The plural version of that method generates a list of the lines in a file.  Note that we will re-open the file here to start from the beginning. Otherwise it will be positioned at the end of the file and give us back an empty string. Notice that this list contains the raw text contents, including the newline string '\n'.

In [61]:
f = open('tempfile.txt', 'r')
f.readlines()

['this is line 0\n',
 'this is line 1\n',
 'this is line 2\n',
 'this is line 3\n',
 'this is line 4\n',
 'this is line 5\n',
 'this is line 6\n',
 'this is line 7\n',
 'this is line 8\n',
 'this is line 9\n']

Here is another way to loop through the lines of the file and print them all out. Notice that printing the lines suppresses the quotes and the newline string.

In [62]:
f = open('tempfile.txt', 'r')
for line in f:
    print(line, end='')

this is line 0
this is line 1
this is line 2
this is line 3
this is line 4
this is line 5
this is line 6
this is line 7
this is line 8
this is line 9


In [77]:
import json
f = open('tempfile.txt', 'r')

x = json.dumps(f.readlines())
x

'["this is line 0\\n", "this is line 1\\n", "this is line 2\\n", "this is line 3\\n", "this is line 4\\n", "this is line 5\\n", "this is line 6\\n", "this is line 7\\n", "this is line 8\\n", "this is line 9\\n"]'

In [78]:
f = open('tempfile.txt', 'r')
j = open('temp.json', 'w')
json.dump(f.readlines(), j)

In [80]:
j = open('temp.json', 'r')
x = json.load(j)
x

['this is line 0\n',
 'this is line 1\n',
 'this is line 2\n',
 'this is line 3\n',
 'this is line 4\n',
 'this is line 5\n',
 'this is line 6\n',
 'this is line 7\n',
 'this is line 8\n',
 'this is line 9\n']

## Putting Python to Work: Cleaning up Messy Data

Let's begin looking at some real data and do some work on it using these Python data types and methods.  Remember those rental listings you just used to create a map in CartoDB last week and that we looked at using Python last session?  They were nicely formatted, clean CSV files.  That isn't how they started...

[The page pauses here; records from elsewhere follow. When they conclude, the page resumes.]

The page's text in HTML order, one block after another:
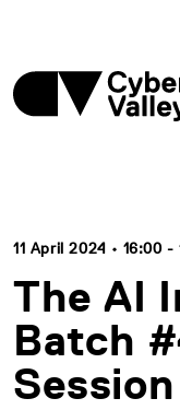
11 April 2024 • 16:00
The AI
Batch
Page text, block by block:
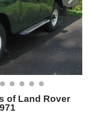
of Land Rover
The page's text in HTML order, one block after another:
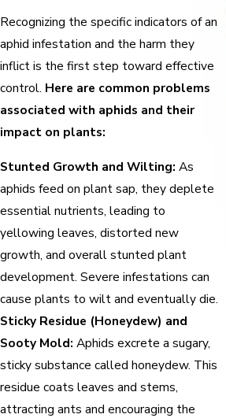
Recognizing the specific indicators of an
aphid infestation and the harm they
inflict is the first step toward effective
control. Here are common problems
associated with aphids and their
impact on plants:
Stunted Growth and Wilting: As
aphids feed on plant sap, they deplete
essential nutrients, leading to
yellowing leaves, distorted new
growth, and overall stunted plant
development. Severe infestations can
cause plants to wilt and eventually die.
Sticky Residue (Honeydew) and
Sooty Mold: Aphids excrete a sugary,
sticky substance called honeydew. This
residue coats leaves and stems,
attracting ants and encouraging the
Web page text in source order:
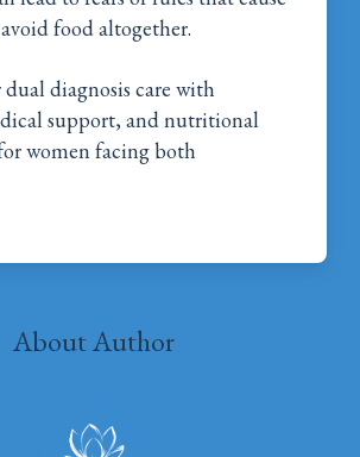
food altogether.
dual diagnosis care with
support, and nutritional
women facing both
About Author
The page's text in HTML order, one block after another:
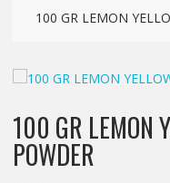
100 GR LEMON
100 GR LEMON
POWDER
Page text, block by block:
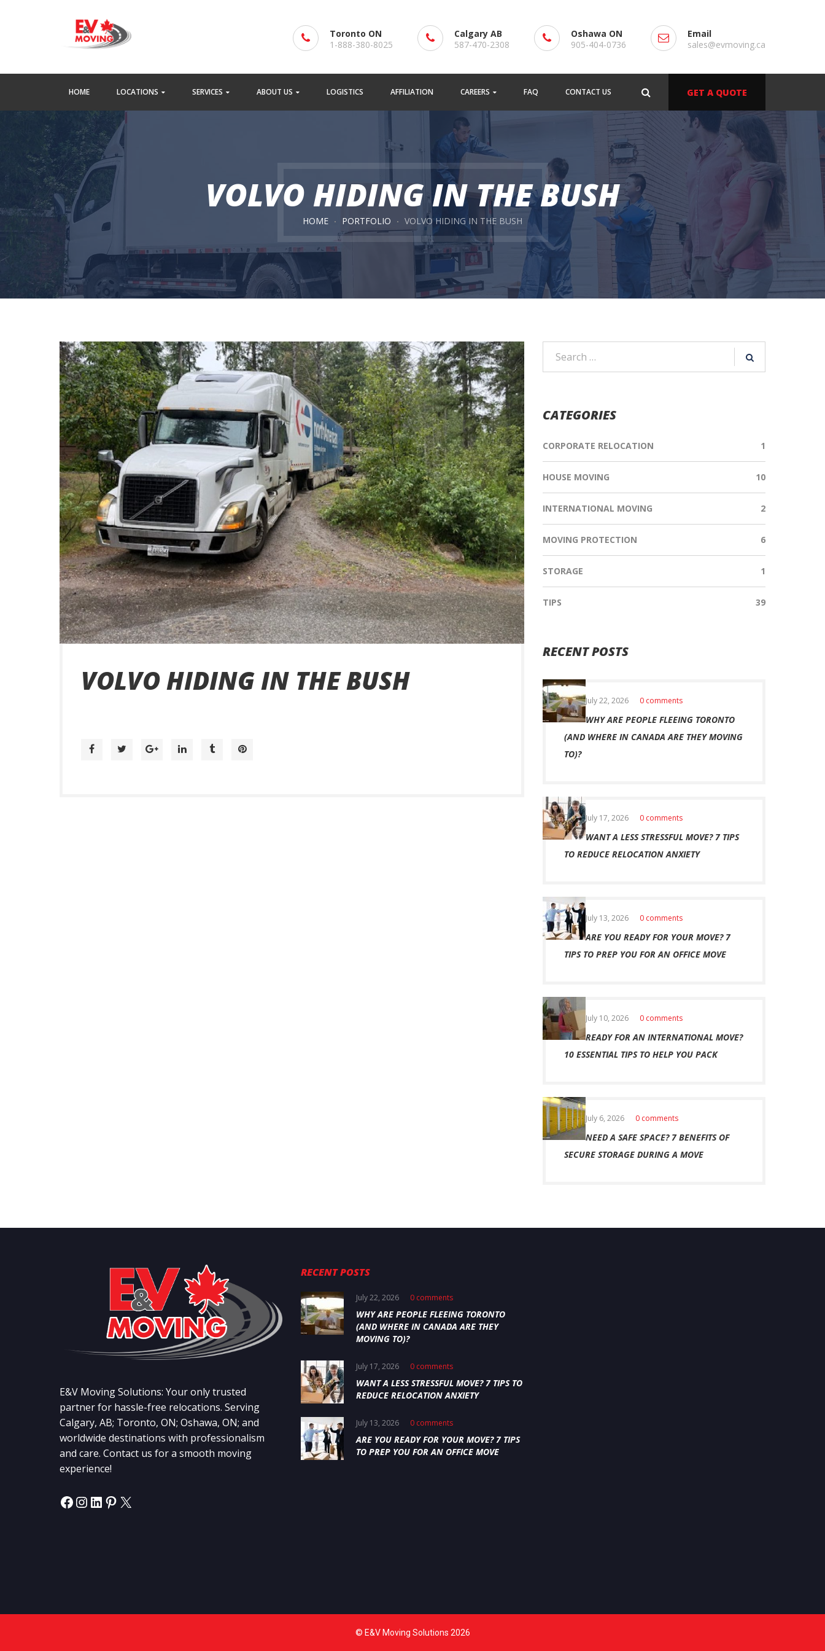
Toronto ON
1-888-380-8025
Calgary AB
587-470-2308
Oshawa ON
905-404-0736
Email
sales@evmoving.ca
HOME LOCATIONS SERVICES ABOUT US LOGISTICS AFFILIATION CAREERS FAQ CONTACT US GET A QUOTE
VOLVO HIDING IN THE BUSH
HOME PORTFOLIO VOLVO HIDING IN THE BUSH
VOLVO HIDING IN THE BUSH
CATEGORIES
CORPORATE RELOCATION 1
HOUSE MOVING 10
INTERNATIONAL MOVING 2
MOVING PROTECTION 6
STORAGE 1
TIPS 39
RECENT POSTS
July 22, 2026 0 comments
WHY ARE PEOPLE FLEEING TORONTO
(AND WHERE IN CANADA ARE THEY MOVING
TO)?
July 17, 2026 0 comments
WANT A LESS STRESSFUL MOVE? 7 TIPS
TO REDUCE RELOCATION ANXIETY
July 13, 2026 0 comments
ARE YOU READY FOR YOUR MOVE? 7
TIPS TO PREP YOU FOR AN OFFICE MOVE
July 10, 2026 0 comments
READY FOR AN INTERNATIONAL MOVE?
10 ESSENTIAL TIPS TO HELP YOU PACK
July 6, 2026 0 comments
NEED A SAFE SPACE? 7 BENEFITS OF
SECURE STORAGE DURING A MOVE
E&V Moving Solutions: Your only trusted
partner for hassle-free relocations. Serving
Calgary, AB; Toronto, ON; Oshawa, ON; and
worldwide destinations with professionalism
and care. Contact us for a smooth moving
experience!
RECENT POSTS
July 22, 2026 0 comments
WHY ARE PEOPLE FLEEING TORONTO
(AND WHERE IN CANADA ARE THEY
MOVING TO)?
July 17, 2026 0 comments
WANT A LESS STRESSFUL MOVE? 7 TIPS TO
REDUCE RELOCATION ANXIETY
July 13, 2026 0 comments
ARE YOU READY FOR YOUR MOVE? 7 TIPS
TO PREP YOU FOR AN OFFICE MOVE
© E&V Moving Solutions 2026
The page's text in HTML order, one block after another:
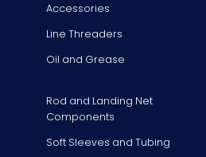
Accessories
Line Threaders
Oil and Grease
Rod and Landing Net
Components
Soft Sleeves and Tubing
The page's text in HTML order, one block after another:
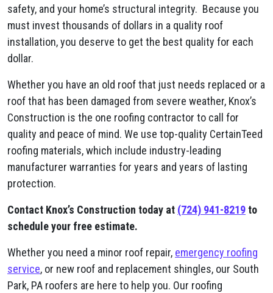
safety, and your home’s structural integrity. Because you
must invest thousands of dollars in a quality roof
installation, you deserve to get the best quality for each
dollar.
Whether you have an old roof that just needs replaced or a
roof that has been damaged from severe weather, Knox’s
Construction is the one roofing contractor to call for
quality and peace of mind. We use top-quality CertainTeed
roofing materials, which include industry-leading
manufacturer warranties for years and years of lasting
protection.
Contact Knox’s Construction today at (724) 941-8219to
schedule your free estimate.
Whether you need a minor roof repair, emergency roofing
service, or new roof and replacement shingles, our South
Park, PA roofers are here to help you. Our roofing
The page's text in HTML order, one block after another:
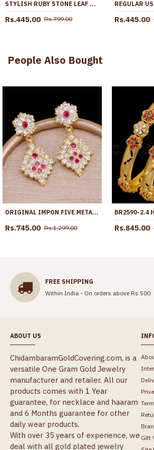
STYLISH RUBY STONE LEAF PENDANT GOLD PLATED NECKLACE DESIGN SMDR2760
Rs.445.00 Rs.799.00 Rs.445.00
People Also Bought
ORIGINAL IMPON FIVE METAL STONE DANGLER EARRING FOR WEDDING ER5543
Rs.745.00 Rs.1,299.00 Rs.845.00
FREE SHIPPING
Within India - On orders above Rs.500
ABOUT US
ChidambaramGoldCovering.com, is a
versatile One Gram Gold Jewelry
manufacturer and retailer. All our
products comes with 1 Year
guarantee, for necklace and haaram
and 6 Months guarantee for other
daily wear products.
With over 35 years of experience, we
deal with all gold plated jewelry
Gift
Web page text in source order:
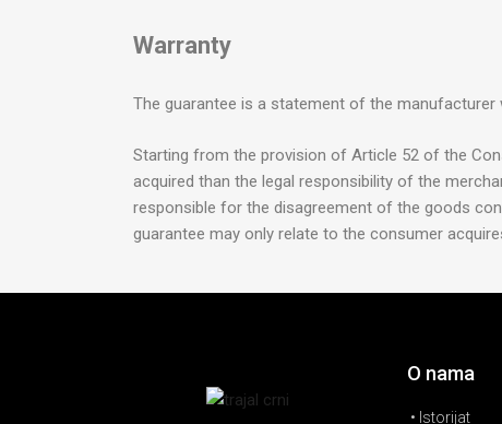
Warranty
The guarantee is a statement of the manufacturer
Starting from the provision of Article 52 of the
acquired than the legal responsibility of the
responsible for the disagreement of the goods
guarantee may only relate to the consumer
O nama
• Istorijat
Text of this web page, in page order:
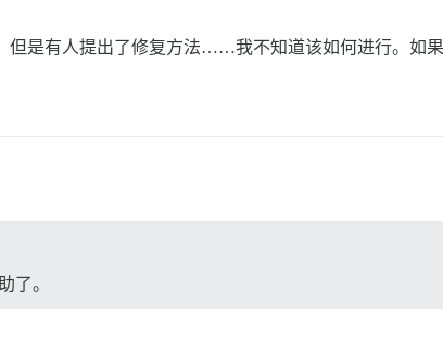
是有人提出了修复方法……我不知道该如何进行。如
了。
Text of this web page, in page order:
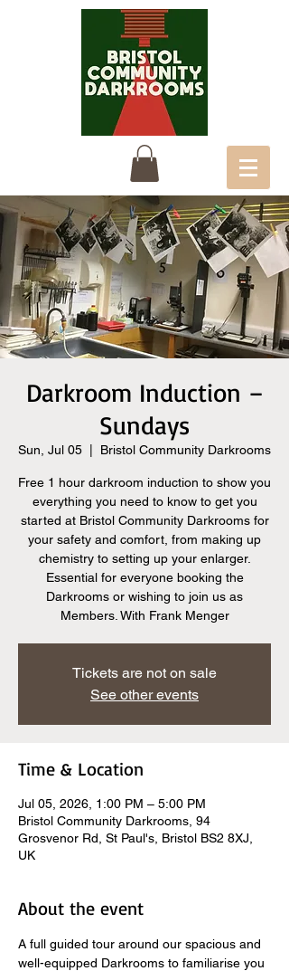
Darkroom Induction –
Sundays
Sun, Jul 05 Bristol Community Darkrooms
Free 1 hour darkroom induction to show you
everything you need to know to get you
started at Bristol Community Darkrooms for
your safety and comfort, from making up
chemistry to setting up your enlarger.
Essential for everyone booking the
Darkrooms or wishing to join us as
Members. With Frank Menger
Tickets are not on sale
See other events
Time & Location
Jul 05, 2026, 1:00 PM – 5:00 PM
Bristol Community Darkrooms, 94
Grosvenor Rd, St Paul's, Bristol BS2 8XJ,
UK
About the event
A full guided tour around our spacious and
well-equipped Darkrooms to familiarise you
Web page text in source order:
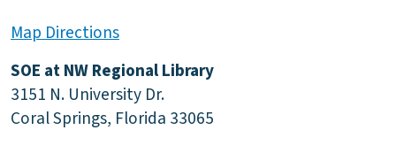
Map Directions
SOE at NW Regional Library
3151 N. University Dr.
Coral Springs, Florida 33065
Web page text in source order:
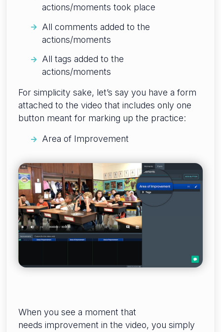
actions/moments took place
All comments added to the
actions/moments
All tags added to the
actions/moments
For simplicity sake, let’s say you have a form
attached to the video that includes only one
button meant for marking up the practice:
Area of Improvement
When you see a moment that
needs improvement in the video, you simply
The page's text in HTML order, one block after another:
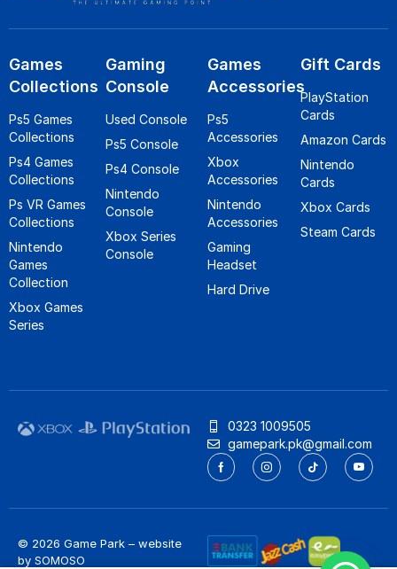
Games
Collections
Ps5 Games
Collections
Ps4 Games
Collections
Ps VR Games
Collections
Nintendo
Games
Collection
Xbox Games
Series
Gaming
Console
Used Console
Ps5 Console
Ps4 Console
Nintendo
Console
Xbox Series
Console
Games
Accessories
Ps5
Accessories
Xbox
Accessories
Nintendo
Accessories
Gaming
Headset
Hard Drive
Gift Cards
PlayStation
Cards
Amazon Cards
Nintendo
Cards
Xbox Cards
Steam Cards
0323 1009505
gamepark.pk@gmail.com
© 2026 Game Park – website
by SOMOSO

Let's look at the messy set of raw rental listing data, obtained by scraping it from the web.  We left in the messiness to use it for learning how to begin putting to work what we have learned about basic data types.  

You will need a data file called items.csv, and a copy of this notebook, which is 5-strings-lists-dictionaries-part-2.ipynb.  Both are in the files directory, and linked from the session page.  Download the notebook to a location on your hard drive.  I create a Data folder below that, and put the items.csv file into that.  If you organize things differently, you will need to change the file references below in each cell -- so probably best to use the same file organization.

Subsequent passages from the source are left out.